La verdad es que mientras más de la mitad del total de electores depositaron su voto a favor del tabasqueño, la otra mitad simplemente emitió su voto “porque López Obrador será un dictador”, “mejor votaré por el que va en segundo lugar, porque no quiero que gané López Obrador” y quedó demostrado que el pueblo mayoritariamente no quiere saber nada de priistas, panistas ni de perredistas. Lo único cierto es que a Morena se le colaron hasta expresidentes del PAN, “distinguidos” miembros del PRI y los perredistas que integraban “tribus”.

Otro de los factores que mucho influyó en la determinación de mujeres y hombres, al ejercer su derecho de elegir a sus gobernantes y a sus legisladores, fue –y está vigente—la pésima administración sexenal que está por concluir. La corrupción, la impunidad, la inseguridad y la imparable ola de asesinatos en el proceso electoral, caracterizarán, para siempre, al gobierno de Enrique Peña Nieto  que permitió los saqueos de gobernadores, los negocios ilícitos de sus colaboradores, los millonarios apoyos de Odebrecht. Todo esto último producto de la egolatría y la soberbia del hombre que fue apabullado, electoralmente, en su natal Atlacomulco, Estado de México.
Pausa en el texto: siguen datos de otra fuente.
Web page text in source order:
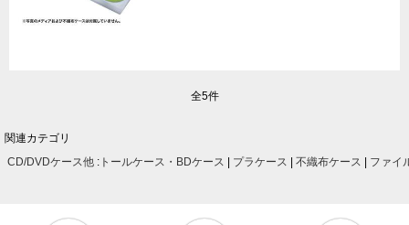
全5件
関連カテゴリ
CD/DVDケース他 : トールケース・BDケース | プラケース | 不織布ケース | ファイ

López Obrador calmó a los nerviosos con sus discursos la noche del domingo y las primeras horas del lunes. El primero lo pronunció en un espacio de conocido hotel capitalino, después lo hizo en su lugar preferido: el Zócalo, la Plaza de la Constitución, en el mero corazón de la Capital del País. Sereno, con un lenguaje muy apropiado para el momento, Andrés Manuel habló ante la multitud que llenó la explanada monumental, frente a Palacio Nacional, a un lado de la Catedral Metropolitana. A “los viejitos” les reiteró que desde el primer día de su sexenio, el sábado 1 de diciembre de 2018 dispondrá que sea duplicada la pensión alimentaria, con la novedad de que será con carácter nacional. Esa prestación social la impuso en sus días de jefe de Gobierno del Distrito Federal.

PREGUNTA PARA MEDITAR:

¿La derrota que infligió el pueblo a los partidos políticos, PRI, PAN y PRD, hará reaccionar a sus dirigentes y emprender inmediatamente la recomposición total de sus estructuras?